START PROVIDED RECORDS
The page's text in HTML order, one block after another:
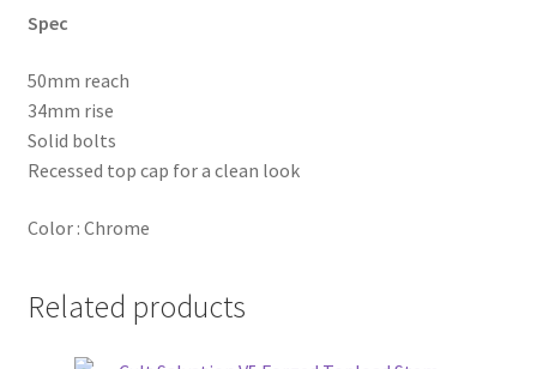
Spec
50mm reach
34mm rise
Solid bolts
Recessed top cap for a clean look
Color : Chrome
Related products
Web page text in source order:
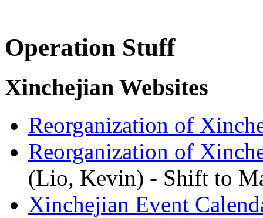
Operation Stuff
Xinchejian Websites
Reorganization of
Reorganization of
(Lio, Kevin) - Shift to
Xinchejian Event
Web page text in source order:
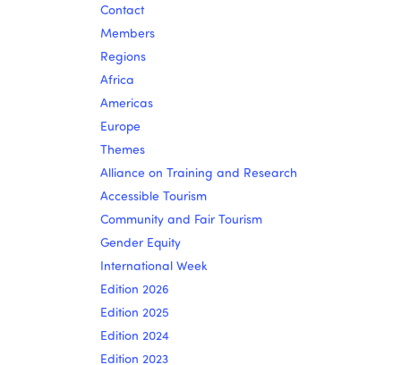
Contact
Members
Regions
Africa
Americas
Europe
Themes
Alliance on Training and Research
Accessible Tourism
Community and Fair Tourism
Gender Equity
International Week
Edition 2026
Edition 2025
Edition 2024
Edition 2023
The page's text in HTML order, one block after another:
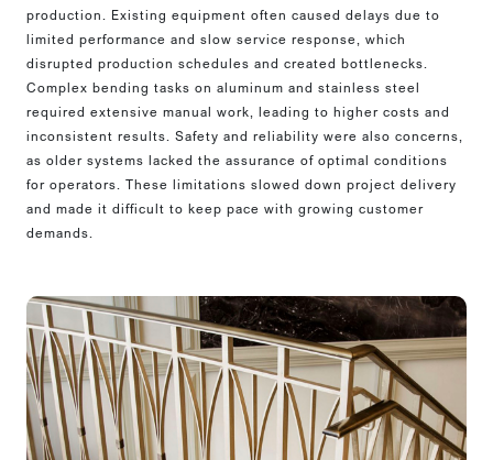
production. Existing equipment often caused delays due to
limited performance and slow service response, which
disrupted production schedules and created bottlenecks.
Complex bending tasks on aluminum and stainless steel
required extensive manual work, leading to higher costs and
inconsistent results. Safety and reliability were also concerns,
as older systems lacked the assurance of optimal conditions
for operators. These limitations slowed down project delivery
and made it difficult to keep pace with growing customer
demands.
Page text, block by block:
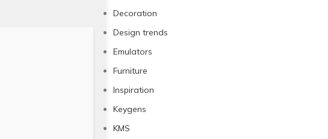
Decoration
Design trends
Emulators
Furniture
Inspiration
Keygens
KMS
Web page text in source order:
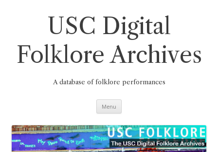
USC Digital
Folklore Archives
A database of folklore performances
Menu
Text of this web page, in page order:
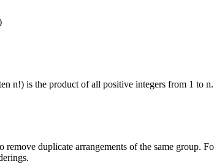
n!) is the product of all positive integers from 1 to
duplicate arrangements of the same group.
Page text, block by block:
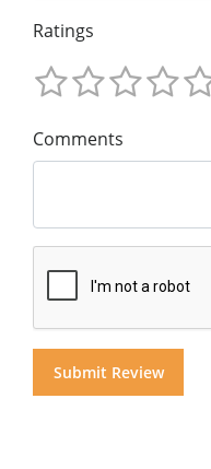
Ratings
Comments
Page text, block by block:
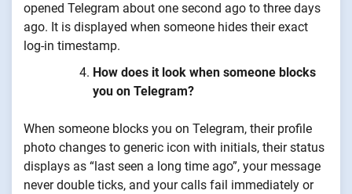
opened Telegram about one second ago to three days
ago. It is displayed when someone hides their exact
log-in timestamp.
How does it look when someone blocks
you on Telegram?
When someone blocks you on Telegram, their profile
photo changes to generic icon with initials, their status
displays as “last seen a long time ago”, your message
never double ticks, and your calls fail immediately or
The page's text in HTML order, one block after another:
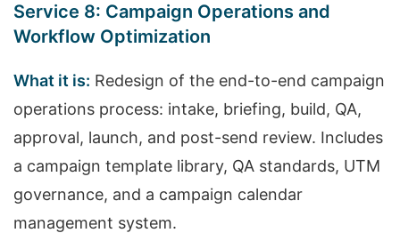
Service 8: Campaign Operations and
Workflow Optimization
What it is: Redesign of the end-to-end campaign
operations process: intake, briefing, build, QA,
approval, launch, and post-send review. Includes
a campaign template library, QA standards, UTM
governance, and a campaign calendar
management system.
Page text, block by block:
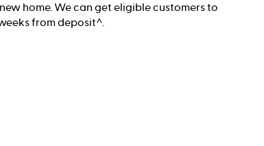
home. We can get eligible customers to
from deposit^.
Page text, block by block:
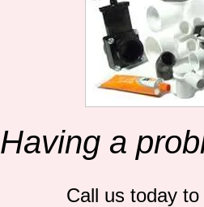
Having a
Call us today
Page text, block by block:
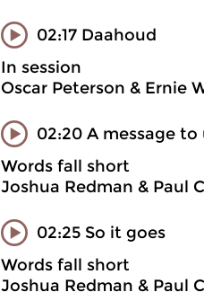
02:17 Daahoud
In session
Oscar Peterson & Ernie
02:20 A message to
Words fall short
Joshua Redman & Paul
02:25 So it goes
Words fall short
Joshua Redman & Paul
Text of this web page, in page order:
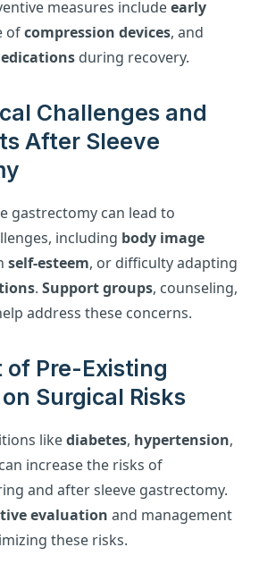
measures includeearly
ofcompression devices, and
during recovery.
Challenges and
After Sleeve
gastrectomy can lead to
including body image
self-esteem, or difficulty adapting
. Support groups, counseling,
address these concerns.
of Pre-Existing
Surgical Risks
likediabetes, hypertension,
can increase the risks of
and after sleeve gastrectomy.
evaluation and management
these risks.
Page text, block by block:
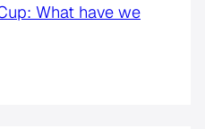
What have we
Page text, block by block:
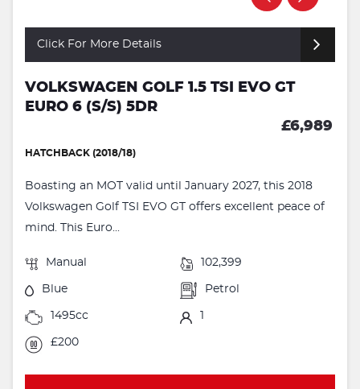
Click For More Details
VOLKSWAGEN GOLF 1.5 TSI EVO GT
EURO 6 (S/S) 5DR
£6,989
HATCHBACK (2018/18)
Boasting an MOT valid until January 2027, this 2018
Volkswagen Golf TSI EVO GT offers excellent peace of
mind. This Euro...
Manual 102,399
Blue Petrol
1495cc 1
£200
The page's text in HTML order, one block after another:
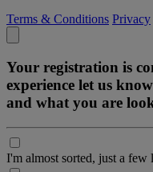
Terms & Conditions Privacy
Your registration is
experience let us
and what you are
I'm almost sorted, just a few
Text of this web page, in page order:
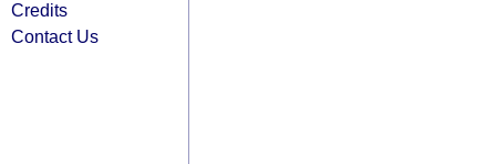
Credits
Contact Us
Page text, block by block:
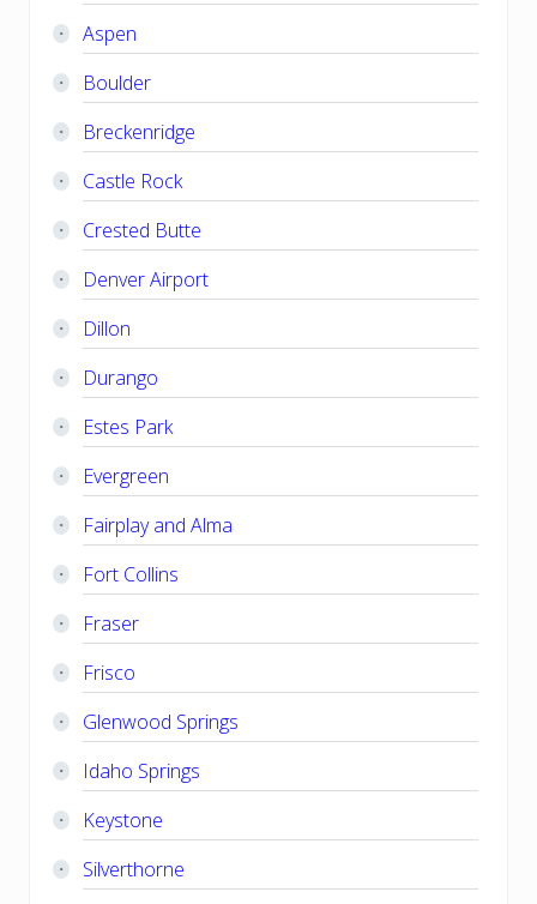
Aspen
Boulder
Breckenridge
Castle Rock
Crested Butte
Denver Airport
Dillon
Durango
Estes Park
Evergreen
Fairplay and Alma
Fort Collins
Fraser
Frisco
Glenwood Springs
Idaho Springs
Keystone
Silverthorne
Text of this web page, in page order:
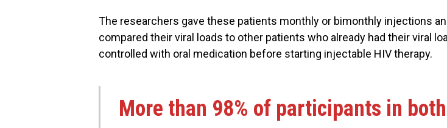
The researchers gave these patients monthly or bimonthly injections
compared their viral loads to other patients who already had their viral
controlled with oral medication before starting injectable HIV therapy.
More than 98% of participants in both
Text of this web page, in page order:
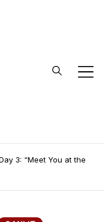
3: “Meet You at the
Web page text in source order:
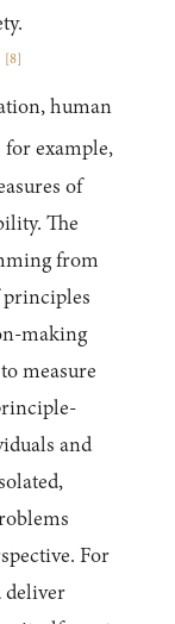
[8]
human
for example,
of
The
from
making
measure
and
For
deliver
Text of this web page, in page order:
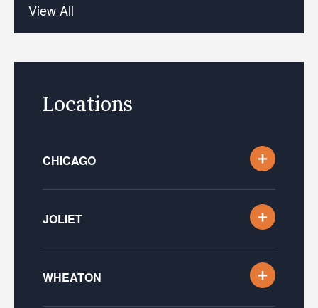
View All
Locations
CHICAGO
JOLIET
WHEATON
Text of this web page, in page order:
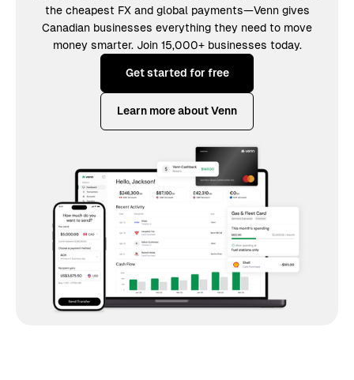
the cheapest FX and global payments—Venn gives
Canadian businesses everything they need to move
money smarter. Join 15,000+ businesses today.
Get started for free
Learn more about Venn
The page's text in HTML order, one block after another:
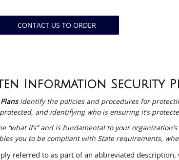
CONTACT US TO ORDER
Information Security
identify the policies and procedures for
and identifying who is ensuring it’s
ifs” and is fundamental to your
you to be compliant with State requirements,
referred to as part of an abbreviated description,
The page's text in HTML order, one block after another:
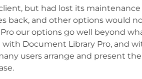
but had lost its
back, and other options would
our options go well beyond
Document Library Pro, and
users arrange and present
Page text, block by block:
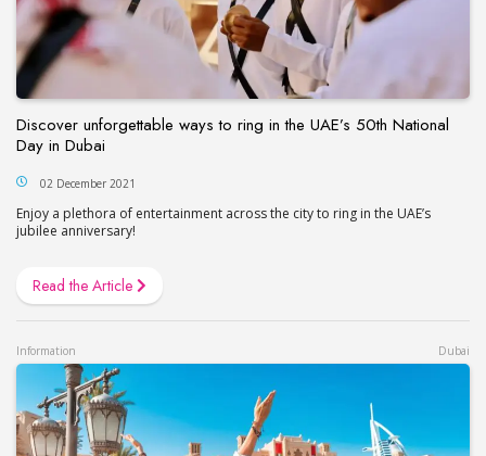
Discover unforgettable ways to ring in the UAE’s 50th National
Day in Dubai
02 December 2021
Enjoy a plethora of entertainment across the city to ring in the UAE’s
jubilee anniversary!
Read the Article
Information Dubai
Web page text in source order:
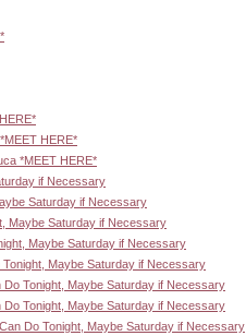
HERE*
*MEET HERE*
if Necessary
Saturday if Necessary
Maybe Saturday if Necessary
Maybe Saturday if Necessary
Tonight, Maybe Saturday if Necessary
Do Tonight, Maybe Saturday if Necessary
Do Tonight, Maybe Saturday if Necessary
Do Tonight, Maybe Saturday if Necessary
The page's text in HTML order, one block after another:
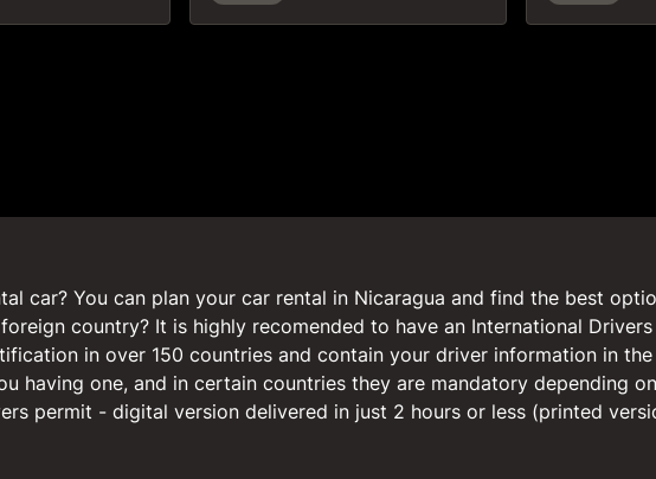
car? You can plan your car rental in Nicaragua and find the best
country? It is highly recomended to have an International
in over 150 countries and contain your driver information in
having one, and in certain countries they are mandatory depending
permit - digital version delivered in just 2 hours or less (printed
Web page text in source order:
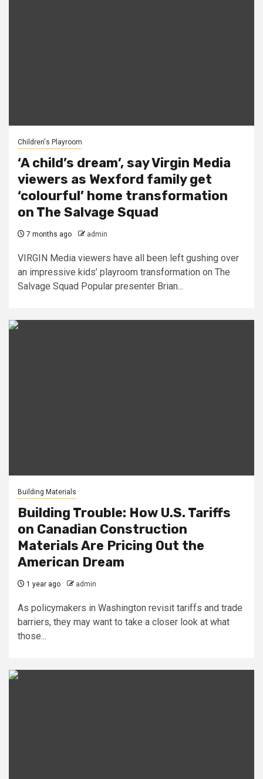
Children's Playroom
‘A child’s dream’, say Virgin Media
viewers as Wexford family get
‘colourful’ home transformation
on The Salvage Squad
7 months ago admin
VIRGIN Media viewers have all been left gushing over
an impressive kids’ playroom transformation on The
Salvage Squad Popular presenter Brian...
Building Materials
Building Trouble: How U.S. Tariffs
on Canadian Construction
Materials Are Pricing Out the
American Dream
1 year ago admin
As policymakers in Washington revisit tariffs and trade
barriers, they may want to take a closer look at what
those...
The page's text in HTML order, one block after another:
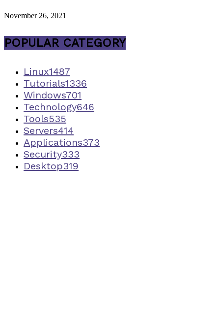
November 26, 2021
POPULAR CATEGORY
Linux1487
Tutorials1336
Windows701
Technology646
Tools535
Servers414
Applications373
Security333
Desktop319
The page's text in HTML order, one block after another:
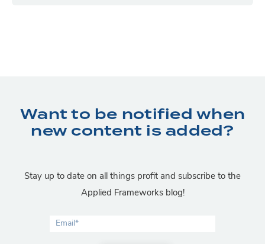
Want to be notified when
new content is added?
Stay up to date on all things profit and subscribe to the
Applied Frameworks blog!
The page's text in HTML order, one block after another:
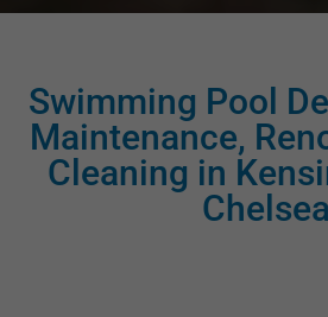
Swimming Pool
Maintenance,
Cleaning in
Chelsea
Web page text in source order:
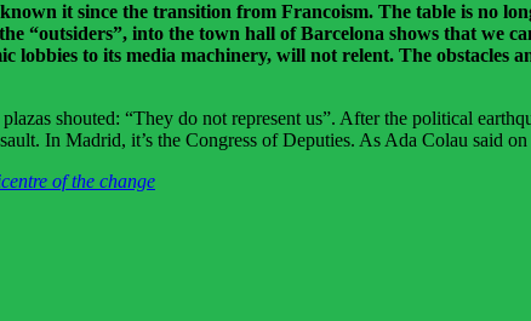
it since the transition from Francoism. The table is no
“outsiders”, into the town hall of Barcelona shows that we
lobbies to its media machinery, will not relent. The obstacles
shouted: “They do not represent us”. After the political
In Madrid, it’s the Congress of Deputies. As Ada Colau said
of the change
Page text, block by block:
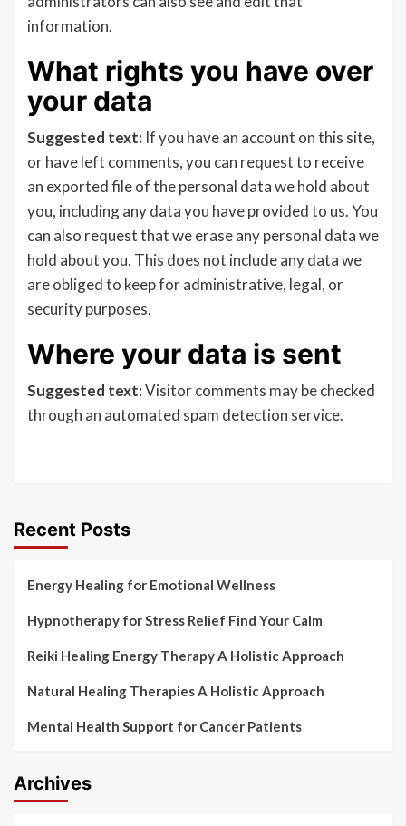
information.
What rights you have over
your data
Suggested text: If you have an account on this site,
or have left comments, you can request to receive
an exported file of the personal data we hold about
you, including any data you have provided to us. You
can also request that we erase any personal data we
hold about you. This does not include any data we
are obliged to keep for administrative, legal, or
security purposes.
Where your data is sent
Suggested text:Visitor comments may be checked
through an automated spam detection service.
Recent Posts
Energy Healing for Emotional Wellness
Hypnotherapy for Stress Relief Find Your Calm
Reiki Healing Energy Therapy A Holistic Approach
Natural Healing Therapies A Holistic Approach
Mental Health Support for Cancer Patients
Archives
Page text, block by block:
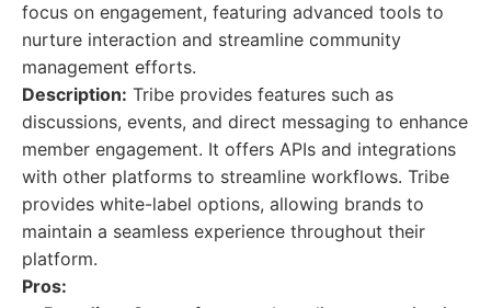
focus on engagement, featuring advanced tools to
nurture interaction and streamline community
management efforts.
Description: Tribe provides features such as
discussions, events, and direct messaging to enhance
member engagement. It offers APIs and integrations
with other platforms to streamline workflows. Tribe
provides white-label options, allowing brands to
maintain a seamless experience throughout their
platform.
Pros:
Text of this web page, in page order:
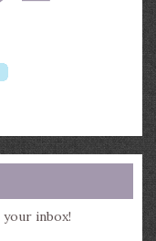
inbox!
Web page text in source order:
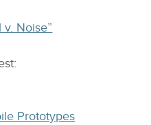
Noise”
:
Prototypes
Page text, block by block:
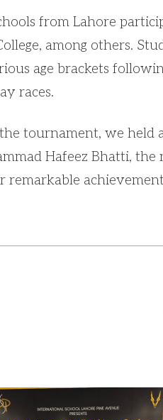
END PROVIDED RECORDS
Output the entries above exactly as given, but strip out the pictures.

| ANSWER TO THIS EXERCISE |
The page's text in HTML order, one block after another:
Spec
50mm reach
34mm rise
Solid bolts
Recessed top cap for a clean look
Color : Chrome
Related products
Web page text in source order:
Operation Stuff
Xinchejian Websites
Reorganization of
Reorganization of
(Lio, Kevin) - Shift to
Xinchejian Event
Web page text in source order:
Contact
Members
Regions
Africa
Americas
Europe
Themes
Alliance on Training and Research
Accessible Tourism
Community and Fair Tourism
Gender Equity
International Week
Edition 2026
Edition 2025
Edition 2024
Edition 2023
The page's text in HTML order, one block after another:
production. Existing equipment often caused delays due to
limited performance and slow service response, which
disrupted production schedules and created bottlenecks.
Complex bending tasks on aluminum and stainless steel
required extensive manual work, leading to higher costs and
inconsistent results. Safety and reliability were also concerns,
as older systems lacked the assurance of optimal conditions
for operators. These limitations slowed down project delivery
and made it difficult to keep pace with growing customer
demands.
Page text, block by block:
Decoration
Design trends
Emulators
Furniture
Inspiration
Keygens
KMS
Web page text in source order:
USC Digital
Folklore Archives
A database of folklore performances
Menu
Text of this web page, in page order:
n!) is the product of all positive integers from 1 to
duplicate arrangements of the same group.
Page text, block by block:
Ratings
Comments
Page text, block by block:
opened Telegram about one second ago to three days
ago. It is displayed when someone hides their exact
log-in timestamp.
How does it look when someone blocks
you on Telegram?
When someone blocks you on Telegram, their profile
photo changes to generic icon with initials, their status
displays as “last seen a long time ago”, your message
never double ticks, and your calls fail immediately or
The page's text in HTML order, one block after another:
Service 8: Campaign Operations and
Workflow Optimization
What it is: Redesign of the end-to-end campaign
operations process: intake, briefing, build, QA,
approval, launch, and post-send review. Includes
a campaign template library, QA standards, UTM
governance, and a campaign calendar
management system.
Page text, block by block:
home. We can get eligible customers to
from deposit^.
Page text, block by block:
Having a
Call us today
Page text, block by block:
02:17 Daahoud
In session
Oscar Peterson & Ernie
02:20 A message to
Words fall short
Joshua Redman & Paul
02:25 So it goes
Words fall short
Joshua Redman & Paul
Text of this web page, in page order:
measures includeearly
ofcompression devices, and
during recovery.
Challenges and
After Sleeve
gastrectomy can lead to
including body image
self-esteem, or difficulty adapting
. Support groups, counseling,
address these concerns.
of Pre-Existing
Surgical Risks
likediabetes, hypertension,
can increase the risks of
and after sleeve gastrectomy.
evaluation and management
these risks.
Page text, block by block:
What have we
Page text, block by block:
Click For More Details
VOLKSWAGEN GOLF 1.5 TSI EVO GT
EURO 6 (S/S) 5DR
£6,989
HATCHBACK (2018/18)
Boasting an MOT valid until January 2027, this 2018
Volkswagen Golf TSI EVO GT offers excellent peace of
mind. This Euro...
Manual 102,399
Blue Petrol
1495cc 1
£200
The page's text in HTML order, one block after another:
Terms & Conditions Privacy
Your registration is
experience let us
and what you are
I'm almost sorted, just a few
Text of this web page, in page order:
Credits
Contact Us
Page text, block by block:
Aspen
Boulder
Breckenridge
Castle Rock
Crested Butte
Denver Airport
Dillon
Durango
Estes Park
Evergreen
Fairplay and Alma
Fort Collins
Fraser
Frisco
Glenwood Springs
Idaho Springs
Keystone
Silverthorne
Text of this web page, in page order:
The researchers gave these patients monthly or bimonthly injections
compared their viral loads to other patients who already had their viral
controlled with oral medication before starting injectable HIV therapy.
More than 98% of participants in both
Text of this web page, in page order:
3: “Meet You at the
Web page text in source order:
[8]
human
for example,
of
The
from
making
measure
and
For
deliver
Text of this web page, in page order:
View All
Locations
CHICAGO
JOLIET
WHEATON
Text of this web page, in page order:
the cheapest FX and global payments—Venn gives
Canadian businesses everything they need to move
money smarter. Join 15,000+ businesses today.
Get started for free
Learn more about Venn
The page's text in HTML order, one block after another:
CONTACT US TO ORDER
Information Security
identify the policies and procedures for
and identifying who is ensuring it’s
ifs” and is fundamental to your
you to be compliant with State requirements,
referred to as part of an abbreviated description,
The page's text in HTML order, one block after another:
but had lost its
back, and other options would
our options go well beyond
Document Library Pro, and
users arrange and present
Page text, block by block:
Discover unforgettable ways to ring in the UAE’s 50th National
Day in Dubai
02 December 2021
Enjoy a plethora of entertainment across the city to ring in the UAE’s
jubilee anniversary!
Read the Article
Information Dubai
Web page text in source order:
HERE*
*MEET HERE*
if Necessary
Saturday if Necessary
Maybe Saturday if Necessary
Maybe Saturday if Necessary
Tonight, Maybe Saturday if Necessary
Do Tonight, Maybe Saturday if Necessary
Do Tonight, Maybe Saturday if Necessary
Do Tonight, Maybe Saturday if Necessary
The page's text in HTML order, one block after another:
car? You can plan your car rental in Nicaragua and find the best
country? It is highly recomended to have an International
in over 150 countries and contain your driver information in
having one, and in certain countries they are mandatory depending
permit - digital version delivered in just 2 hours or less (printed
Web page text in source order:
Children's Playroom
‘A child’s dream’, say Virgin Media
viewers as Wexford family get
‘colourful’ home transformation
on The Salvage Squad
7 months ago admin
VIRGIN Media viewers have all been left gushing over
an impressive kids’ playroom transformation on The
Salvage Squad Popular presenter Brian...
Building Materials
Building Trouble: How U.S. Tariffs
on Canadian Construction
Materials Are Pricing Out the
American Dream
1 year ago admin
As policymakers in Washington revisit tariffs and trade
barriers, they may want to take a closer look at what
those...
The page's text in HTML order, one block after another:
November 26, 2021
POPULAR CATEGORY
Linux1487
Tutorials1336
Windows701
Technology646
Tools535
Servers414
Applications373
Security333
Desktop319
The page's text in HTML order, one block after another:
Want to be notified when
new content is added?
Stay up to date on all things profit and subscribe to the
Applied Frameworks blog!
The page's text in HTML order, one block after another:
Swimming Pool
Maintenance,
Cleaning in
Chelsea
Web page text in source order:
it since the transition from Francoism. The table is no
“outsiders”, into the town hall of Barcelona shows that we
lobbies to its media machinery, will not relent. The obstacles
shouted: “They do not represent us”. After the political
In Madrid, it’s the Congress of Deputies. As Ada Colau said
of the change
Page text, block by block:
information.
What rights you have over
your data
Suggested text: If you have an account on this site,
or have left comments, you can request to receive
an exported file of the personal data we hold about
you, including any data you have provided to us. You
can also request that we erase any personal data we
hold about you. This does not include any data we
are obliged to keep for administrative, legal, or
security purposes.
Where your data is sent
Suggested text:Visitor comments may be checked
through an automated spam detection service.
Recent Posts
Energy Healing for Emotional Wellness
Hypnotherapy for Stress Relief Find Your Calm
Reiki Healing Energy Therapy A Holistic Approach
Natural Healing Therapies A Holistic Approach
Mental Health Support for Cancer Patients
Archives
Page text, block by block:
focus on engagement, featuring advanced tools to
nurture interaction and streamline community
management efforts.
Description: Tribe provides features such as
discussions, events, and direct messaging to enhance
member engagement. It offers APIs and integrations
with other platforms to streamline workflows. Tribe
provides white-label options, allowing brands to
maintain a seamless experience throughout their
platform.
Pros:
Text of this web page, in page order:
inbox!
Web page text in source order:
Noise”
:
Prototypes
Page text, block by block:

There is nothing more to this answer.